The verification-oriented sibling: ichnaea_integrated.py¶
The compact example is the canonical path because it stays in memory as long as possible.
However, Sophios also provides
examples/scripts/ichnaea_integrated.py
for cases where explicit artifacts are desirable.
It follows the same overall logic, but writes outputs at each major boundary.
Generated CLT¶
The CLT is written to disk with validation:
autoseg_clt.save(
Path(__file__).with_name("built-ichnaea-autosegmentation.cwl"),
validate=True,
)
Compiled workflow artifacts¶
The workflow is compiled with disk output enabled:
autoseg_workflow.compile(write_to_disk=True)
This writes the compiled workflow artifacts under autogenerated/.
Compute JSON¶
The exact compute payload is written before submission:
with open(f"compute_{workflow_name}_integrated.json", "w", encoding="utf-8") as f:
json.dump(compute_json, f, indent=4, sort_keys=True)
That makes ichnaea_integrated.py the appropriate choice when:
the generated CLT must be reviewed directly
the compiled workflow artifacts must be preserved
the exact submission body must be inspected or archived
In other words:
use
ichnaea_compact.pyas the example to follow when creating your own end-to-end Python workflow submission scriptsuse
ichnaea_integrated.pywhen the same structure is needed but the CLT, compiled workflow artifacts, and final payload must also be written to disk
Recommended reading order¶
For a first reading of the example, the most useful order is:
build_autoseg_CLT()workflow(...)create_compute_payload(...)main()
That order follows the actual transformation pipeline:
tool definition
workflow construction
payload construction
orchestration and optional submission
Practical guidance¶
Use ichnaea_compact.py as the example to follow when creating or adapting
your own end-to-end compute submission scripts.
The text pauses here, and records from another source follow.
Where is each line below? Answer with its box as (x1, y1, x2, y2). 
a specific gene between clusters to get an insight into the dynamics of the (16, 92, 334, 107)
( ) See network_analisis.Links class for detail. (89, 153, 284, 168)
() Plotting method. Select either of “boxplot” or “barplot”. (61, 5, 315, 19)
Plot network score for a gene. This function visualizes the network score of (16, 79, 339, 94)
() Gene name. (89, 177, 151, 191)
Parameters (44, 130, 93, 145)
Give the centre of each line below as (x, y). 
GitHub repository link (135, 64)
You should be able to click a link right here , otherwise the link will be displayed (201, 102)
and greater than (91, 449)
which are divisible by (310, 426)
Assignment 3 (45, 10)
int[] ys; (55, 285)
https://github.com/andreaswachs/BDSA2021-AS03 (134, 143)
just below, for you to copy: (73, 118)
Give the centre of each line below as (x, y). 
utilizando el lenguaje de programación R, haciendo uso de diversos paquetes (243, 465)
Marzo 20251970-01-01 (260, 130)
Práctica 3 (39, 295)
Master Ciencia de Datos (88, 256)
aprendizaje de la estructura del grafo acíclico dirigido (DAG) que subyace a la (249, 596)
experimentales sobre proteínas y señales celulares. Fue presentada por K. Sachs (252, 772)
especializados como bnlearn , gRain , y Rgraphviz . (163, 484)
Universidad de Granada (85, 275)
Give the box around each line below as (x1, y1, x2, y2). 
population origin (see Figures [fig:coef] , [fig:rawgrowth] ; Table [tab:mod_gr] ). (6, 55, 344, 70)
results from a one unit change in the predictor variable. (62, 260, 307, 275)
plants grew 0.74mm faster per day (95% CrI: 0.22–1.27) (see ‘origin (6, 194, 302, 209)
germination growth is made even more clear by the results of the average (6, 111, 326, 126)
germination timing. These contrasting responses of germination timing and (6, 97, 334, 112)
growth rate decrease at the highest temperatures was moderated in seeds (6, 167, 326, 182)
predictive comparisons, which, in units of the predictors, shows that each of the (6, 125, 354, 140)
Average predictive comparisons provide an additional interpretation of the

Its structure is the
recommended baseline:
define the CLT in Python
convert it to a Sophios workflow
compile the workflow in memory
construct the compute payload from the compiled result
submit only when a concrete compute service URL is supplied
Use ichnaea_integrated.py when the same overall structure is required but the
workflow must also produce explicit artifacts:
the generated CLT on disk
the compiled workflow artifacts on disk
the exact compute payload JSON on disk
When diagnosing problems, the most effective order is:
validate the CLT
inspect the compiled workflow
inspect the compute payload
then investigate submission or runtime behavior
That keeps the investigation aligned with the actual system boundaries.
Commands¶
Compact path:
python examples/scripts/ichnaea_compact.py
Integrated path:
python examples/scripts/ichnaea_integrated.py
The integrated command writes the generated CLT, compiled workflow artifacts,
and compute JSON without submission.
To submit from either script, set SUBMIT_URL near the top of the file before
running it.
Summary¶
ichnaea_compact.py is the canonical Sophios Python example for
compute submission because it keeps the four layers of the system clear:
CLT authoring
workflow composition
payload construction
submission
That clarity is the main value of the example. It makes the path from Python-authored tool to compute payload direct, verifiable, and suitable for both documentation and real client use.